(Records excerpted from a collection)
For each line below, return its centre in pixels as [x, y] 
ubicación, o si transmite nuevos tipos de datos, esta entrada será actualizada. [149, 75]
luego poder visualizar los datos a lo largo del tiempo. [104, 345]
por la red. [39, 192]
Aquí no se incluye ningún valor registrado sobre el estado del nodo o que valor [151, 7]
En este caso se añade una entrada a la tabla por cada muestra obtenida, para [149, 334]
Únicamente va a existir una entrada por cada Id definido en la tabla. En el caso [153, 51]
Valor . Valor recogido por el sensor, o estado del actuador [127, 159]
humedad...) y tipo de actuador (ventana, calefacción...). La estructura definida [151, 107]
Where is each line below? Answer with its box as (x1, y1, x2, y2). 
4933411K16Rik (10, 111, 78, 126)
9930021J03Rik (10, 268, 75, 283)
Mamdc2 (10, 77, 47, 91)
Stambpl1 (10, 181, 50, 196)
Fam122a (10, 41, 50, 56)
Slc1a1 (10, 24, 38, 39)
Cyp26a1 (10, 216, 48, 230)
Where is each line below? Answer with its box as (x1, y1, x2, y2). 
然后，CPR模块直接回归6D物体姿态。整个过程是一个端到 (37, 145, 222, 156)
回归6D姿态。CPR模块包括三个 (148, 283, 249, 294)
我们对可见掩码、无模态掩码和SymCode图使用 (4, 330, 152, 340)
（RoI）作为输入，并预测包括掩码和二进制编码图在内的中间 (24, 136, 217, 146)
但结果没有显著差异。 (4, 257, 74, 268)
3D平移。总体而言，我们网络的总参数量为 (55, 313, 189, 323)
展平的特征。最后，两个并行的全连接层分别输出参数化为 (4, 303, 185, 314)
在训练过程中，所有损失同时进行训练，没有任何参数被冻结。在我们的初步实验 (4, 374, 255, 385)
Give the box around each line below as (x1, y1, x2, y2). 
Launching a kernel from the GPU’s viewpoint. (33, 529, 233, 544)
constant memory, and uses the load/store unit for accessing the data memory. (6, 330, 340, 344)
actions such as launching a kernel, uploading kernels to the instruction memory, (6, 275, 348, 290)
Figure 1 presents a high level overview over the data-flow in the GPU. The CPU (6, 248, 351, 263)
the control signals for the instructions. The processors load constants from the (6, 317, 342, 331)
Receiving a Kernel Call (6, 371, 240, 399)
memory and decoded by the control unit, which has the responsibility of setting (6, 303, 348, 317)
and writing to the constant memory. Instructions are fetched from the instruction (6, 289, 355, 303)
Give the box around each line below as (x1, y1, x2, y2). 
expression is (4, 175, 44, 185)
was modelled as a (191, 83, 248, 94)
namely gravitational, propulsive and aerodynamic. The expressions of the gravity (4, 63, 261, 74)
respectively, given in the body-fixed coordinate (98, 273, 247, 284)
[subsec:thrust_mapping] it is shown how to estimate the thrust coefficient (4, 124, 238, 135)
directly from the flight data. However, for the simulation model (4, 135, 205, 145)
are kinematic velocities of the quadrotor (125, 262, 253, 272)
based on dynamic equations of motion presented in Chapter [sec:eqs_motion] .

(Exercise prompt) Give the data again, exactly as written.

(Solution)
For each line below, return its centre in pixels as [x, y] 
ubicación, o si transmite nuevos tipos de datos, esta entrada será actualizada. [149, 75]
luego poder visualizar los datos a lo largo del tiempo. [104, 345]
por la red. [39, 192]
Aquí no se incluye ningún valor registrado sobre el estado del nodo o que valor [151, 7]
En este caso se añade una entrada a la tabla por cada muestra obtenida, para [149, 334]
Únicamente va a existir una entrada por cada Id definido en la tabla. En el caso [153, 51]
Valor . Valor recogido por el sensor, o estado del actuador [127, 159]
humedad...) y tipo de actuador (ventana, calefacción...). La estructura definida [151, 107]
Where is each line below? Answer with its box as (x1, y1, x2, y2). 
4933411K16Rik (10, 111, 78, 126)
9930021J03Rik (10, 268, 75, 283)
Mamdc2 (10, 77, 47, 91)
Stambpl1 (10, 181, 50, 196)
Fam122a (10, 41, 50, 56)
Slc1a1 (10, 24, 38, 39)
Cyp26a1 (10, 216, 48, 230)
Where is each line below? Answer with its box as (x1, y1, x2, y2). 
然后，CPR模块直接回归6D物体姿态。整个过程是一个端到 (37, 145, 222, 156)
回归6D姿态。CPR模块包括三个 (148, 283, 249, 294)
我们对可见掩码、无模态掩码和SymCode图使用 (4, 330, 152, 340)
（RoI）作为输入，并预测包括掩码和二进制编码图在内的中间 (24, 136, 217, 146)
但结果没有显著差异。 (4, 257, 74, 268)
3D平移。总体而言，我们网络的总参数量为 (55, 313, 189, 323)
展平的特征。最后，两个并行的全连接层分别输出参数化为 (4, 303, 185, 314)
在训练过程中，所有损失同时进行训练，没有任何参数被冻结。在我们的初步实验 (4, 374, 255, 385)
Give the box around each line below as (x1, y1, x2, y2). 
Launching a kernel from the GPU’s viewpoint. (33, 529, 233, 544)
constant memory, and uses the load/store unit for accessing the data memory. (6, 330, 340, 344)
actions such as launching a kernel, uploading kernels to the instruction memory, (6, 275, 348, 290)
Figure 1 presents a high level overview over the data-flow in the GPU. The CPU (6, 248, 351, 263)
the control signals for the instructions. The processors load constants from the (6, 317, 342, 331)
Receiving a Kernel Call (6, 371, 240, 399)
memory and decoded by the control unit, which has the responsibility of setting (6, 303, 348, 317)
and writing to the constant memory. Instructions are fetched from the instruction (6, 289, 355, 303)
Give the box around each line below as (x1, y1, x2, y2). 
expression is (4, 175, 44, 185)
was modelled as a (191, 83, 248, 94)
namely gravitational, propulsive and aerodynamic. The expressions of the gravity (4, 63, 261, 74)
respectively, given in the body-fixed coordinate (98, 273, 247, 284)
[subsec:thrust_mapping] it is shown how to estimate the thrust coefficient (4, 124, 238, 135)
directly from the flight data. However, for the simulation model (4, 135, 205, 145)
are kinematic velocities of the quadrotor (125, 262, 253, 272)
based on dynamic equations of motion presented in Chapter [sec:eqs_motion] .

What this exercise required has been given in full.